● THE TASK:
Lines where the string "sonra" appears are to be copied from the entries below.

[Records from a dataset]
'''
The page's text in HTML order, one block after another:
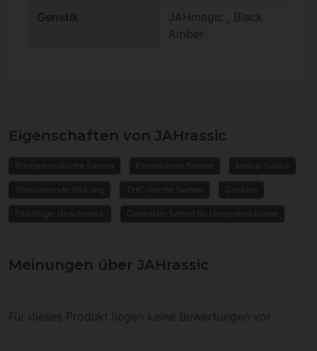
Genetik
JAHmagic , Black
Amber
Eigenschaften von JAHrassic
Photoperiodische Samen Feminisierte Samen Indica-Sativa
Stimulierende Wirkung THC-reiche Samen Cookies
Fruchtiger Geschmack Cannabis-Sorten für Harzextraktionen
Meinungen über JAHrassic
Für dieses Produkt liegen keine Bewertungen vor
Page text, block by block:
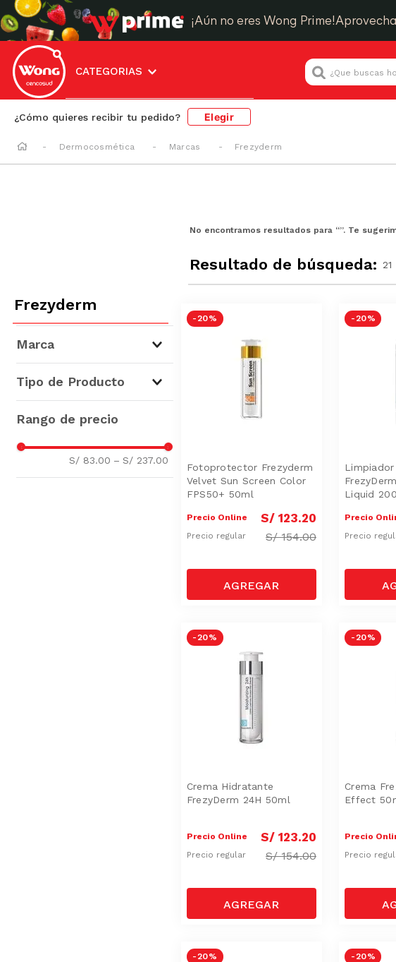
¡Aún no eres Wong Prime!
CATEGORIAS
¿Que buscas hoy?
¿Cómo quieres recibir tu pedido? Elegir
Dermocosmética Marcas Frezyderm
No encontramos resultados para “”. Te
Resultado de búsqueda: 21
Frezyderm
Marca
Tipo de Producto
Cremas Anti-Arrugas
Vinos Rosé (1)
(1)
S/ 83.00 – S/ 237.00
-20 %
Fotoprotector Frezyderm
Velvet Sun Screen Color
FPS50+ 50ml
Precio Online S/ 123.20
Precio regular S/154.00
-20 %
Limpiador
Liquid
Precio
Precio
-20 %
Crema Hidratante
FrezyDerm 24H 50ml
Precio Online S/ 123.20
Precio regular S/154.00
-20 %
Crema
Effect
Precio
Precio
-20 % -20 %
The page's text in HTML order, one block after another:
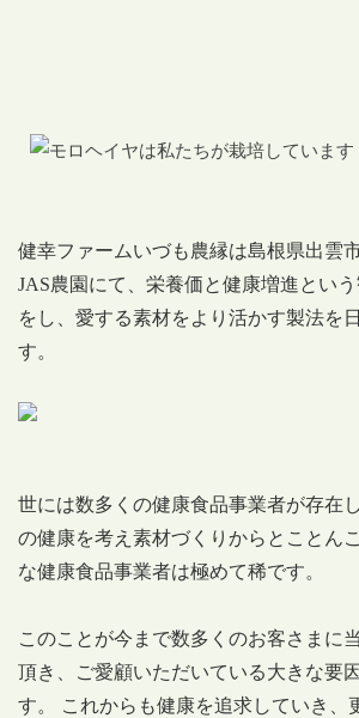
健幸ファームいづも農縁は島根県出雲
JAS農園にて、栄養価と健康増進とい
をし、愛する素材をより活かす製法を
す。
世には数多くの健康食品事業者が存在
の健康を考え素材づくりからとことん
な健康食品事業者は極めて稀です。
このことが今まで数多くのお客さまに
頂き、ご愛顧いただいている大きな要
す。 これからも健康を追求していき、
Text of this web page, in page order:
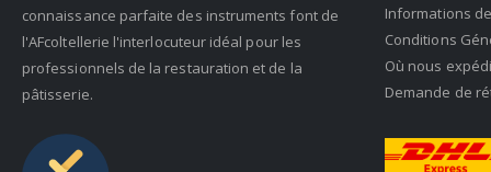
connaissance parfaite des instruments font de
l'AFcoltellerie l'interlocuteur idéal pour les
professionnels de la restauration et de la
pâtisserie.
Informations
Conditions
Où nous
Demande de
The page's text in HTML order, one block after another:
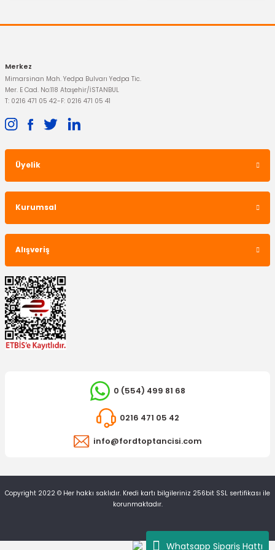
Whatsapp Sipariş Hattı
733,95 TL
İTHAL ÜRÜN
Ayna Camı Alt Connect Sol
593,64 TL
Merkez
Mimarsinan Mah. Yedpa Bulvarı Yedpa Tic.
Mer. E Cad. No:118 Ataşehir/İSTANBUL
T: 0216 471 05 42-F: 0216 471 05 41
Üyelik
Kurumsal
Alışveriş
0 (554) 499 81 68
0216 471 05 42
info@fordtoptancisi.com
Copyright 2022 © Her hakkı saklıdır. Kredi kartı bilgileriniz 256bit SSL sertifikası ile
korunmaktadır.
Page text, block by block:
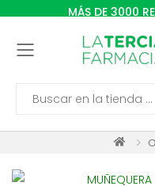
MÁS DE 3000
Toggle
Search
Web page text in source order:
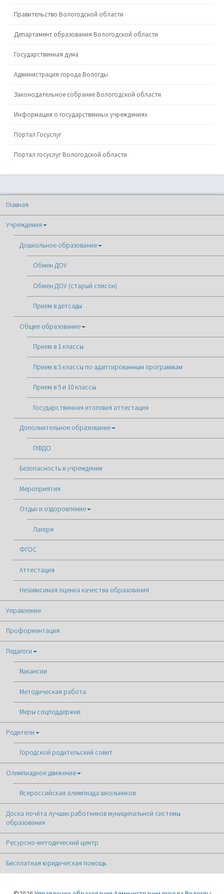
Правительство Вологодской области
Департамент образования Вологодской области
Государственная дума
Администрация города Вологды
Законодательное собрание Вологодской области
Информация о государственных учреждениях
Портал Госуслуг
Портал госуслуг Вологодской области
Главная
Учреждения
Дошкольное образование
Обмен ДОУ
Обмен ДОУ (старый список)
Прием в детсады
Общее образование
Прием в 1 классы
Прием в 5 классы по адаптированным программам
Прием в 5 и 10 классы
Государственная итоговая аттестация
Дополнительное образование
ПФДО
Безопасность в учреждении
Мероприятия
Отдых и оздоровление
Лагеря
ФГОС
Аттестация
Независимая оценка качества образования
Управление
Профориентация
Педагоги
Вакансии
Методическая работа
Меры соцподдержки
Родители
Городской родительский совет
Олимпиадное движение
Всероссийская олимпиада школьников
Доска почёта лучших работников муниципальной системы
образования
Ресурсно-методический центр
Бесплатная юридическая помощь
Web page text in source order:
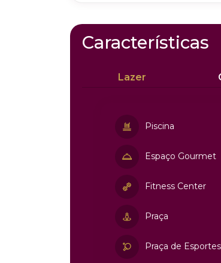
Características
Lazer
Piscina
Espaço Gourmet
Fitness Center
Praça
Praça de Esportes
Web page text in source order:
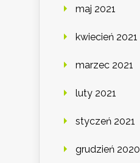
maj 2021
kwiecień 2021
marzec 2021
luty 2021
styczeń 2021
grudzień 2020
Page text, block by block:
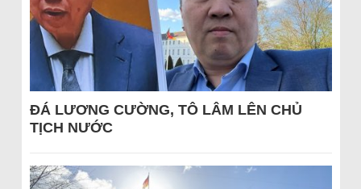
ĐÁ LƯƠNG CƯỜNG, TÔ LÂM LÊN CHỦ
TỊCH NƯỚC
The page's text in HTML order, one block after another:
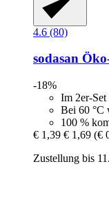
4.6 (80)
sodasan
-18%
Im 2er-Set
Bei 60 °C
100 %
€ 1,39 € 1,69 (€
Zustellung bis
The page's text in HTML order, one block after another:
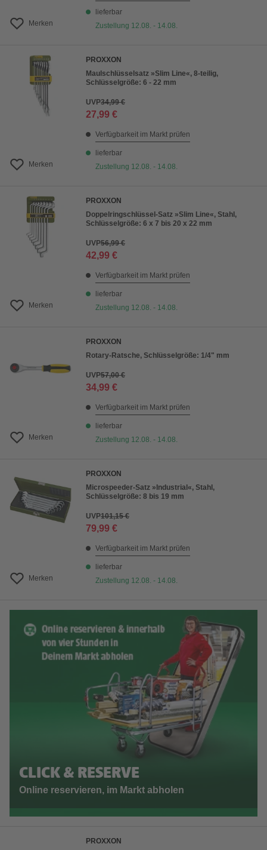
Merken
lieferbar
Zustellung 12.08. - 14.08.
Merken
PROXXON
Maulschlüsselsatz »Slim Line«, 8-teilig,
Schlüsselgröße: 6 - 22 mm
UVP34,99 €
27,99 €
Verfügbarkeit im Markt prüfen
lieferbar
Zustellung 12.08. - 14.08.
Merken
PROXXON
Doppelringschlüssel-Satz »Slim Line«, Stahl,
Schlüsselgröße: 6 x 7 bis 20 x 22 mm
UVP56,99 €
42,99 €
Verfügbarkeit im Markt prüfen
lieferbar
Zustellung 12.08. - 14.08.
Merken
PROXXON
Rotary-Ratsche, Schlüsselgröße: 1/4" mm
UVP57,00 €
34,99 €
Verfügbarkeit im Markt prüfen
lieferbar
Zustellung 12.08. - 14.08.
Merken
PROXXON
Microspeeder-Satz »Industrial«, Stahl,
Schlüsselgröße: 8 bis 19 mm
UVP101,15 €
79,99 €
Verfügbarkeit im Markt prüfen
lieferbar
Zustellung 12.08. - 14.08.
CLICK & RESERVE
Online reservieren, im Markt abholen
PROXXON
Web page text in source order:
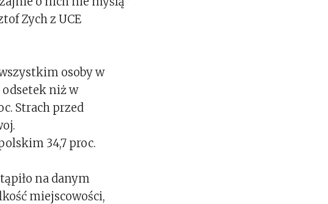
Zych z UCE
osoby w
odsetek niż w
Strach przed
34,7 proc.
na danym
miejscowości,
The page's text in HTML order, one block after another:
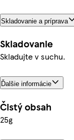
Skladovanie a príprava
Skladovanie
Skladujte v suchu.
Ďalšie informácie
Čistý obsah
25g
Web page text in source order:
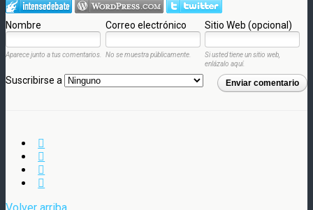
Nombre Correo electrónico Sitio Web (opcional)
Aparece junto a tus comentarios. No se muestra públicamente.
Si usted tiene un sitio web,
enlázalo aquí.
Enviar comentario
Suscribirse a
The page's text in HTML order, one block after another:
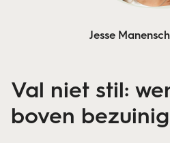
Jesse
Val niet stil:
boven
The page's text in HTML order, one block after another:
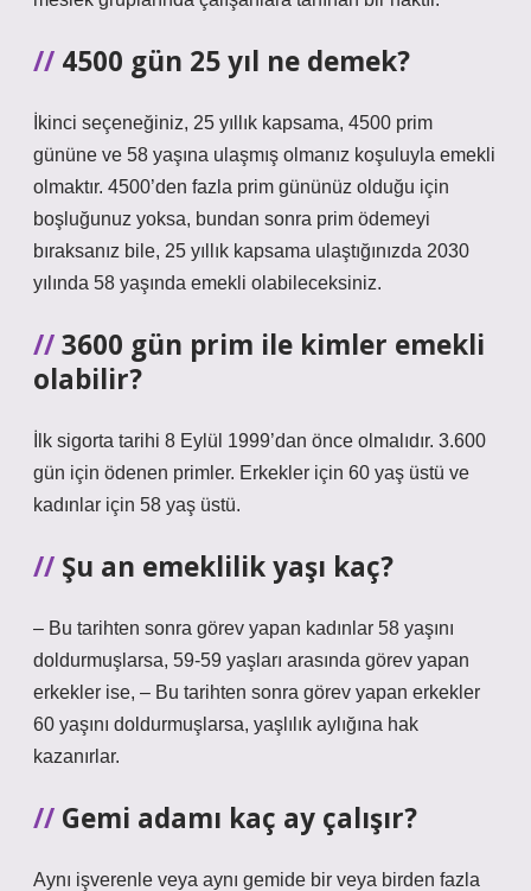
4500 gün 25 yıl ne demek?
İkinci seçeneğiniz, 25 yıllık kapsama, 4500 prim
gününe ve 58 yaşına ulaşmış olmanız koşuluyla emekli
olmaktır. 4500’den fazla prim gününüz olduğu için
boşluğunuz yoksa, bundan sonra prim ödemeyi
bıraksanız bile, 25 yıllık kapsama ulaştığınızda 2030
yılında 58 yaşında emekli olabileceksiniz.
3600 gün prim ile kimler emekli
olabilir?
İlk sigorta tarihi 8 Eylül 1999’dan önce olmalıdır. 3.600
gün için ödenen primler. Erkekler için 60 yaş üstü ve
kadınlar için 58 yaş üstü.
Şu an emeklilik yaşı kaç?
– Bu tarihten sonra görev yapan kadınlar 58 yaşını
doldurmuşlarsa, 59-59 yaşları arasında görev yapan
erkekler ise, – Bu tarihten sonra görev yapan erkekler
60 yaşını doldurmuşlarsa, yaşlılık aylığına hak
kazanırlar.
Gemi adamı kaç ay çalışır?
Aynı işverenle veya aynı gemide bir veya birden fazla
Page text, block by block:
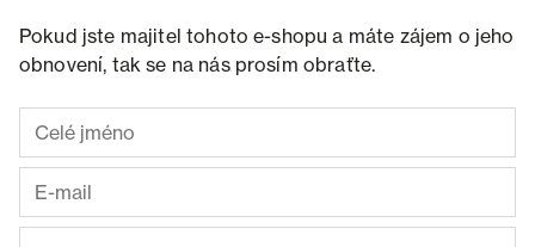
Pokud jste majitel tohoto e-shopu a máte zájem o jeho
obnovení, tak se na nás prosím obraťte.
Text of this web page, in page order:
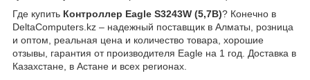
Где купить Контроллер Eagle S3243W (5,7B)? Конечно в
DeltaComputers.kz – надежный поставщик в Алматы, розница
и оптом, реальная цена и количество товара, хорошие
отзывы, гарантия от производителя Eagle на 1 год. Доставка в
Казахстане, в Астане и всех регионах.
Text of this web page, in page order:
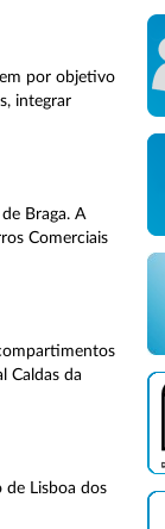
por objetivo
integrar
Braga. A
Comerciais
Caldas da
de Lisboa dos
'''
● RESPONSE FOR THIS EXERCISE:
boşluğunuz yoksa, bundan sonra prim ödemeyi
– Bu tarihten sonra görev yapan kadınlar 58 yaşını
erkekler ise, – Bu tarihten sonra görev yapan erkekler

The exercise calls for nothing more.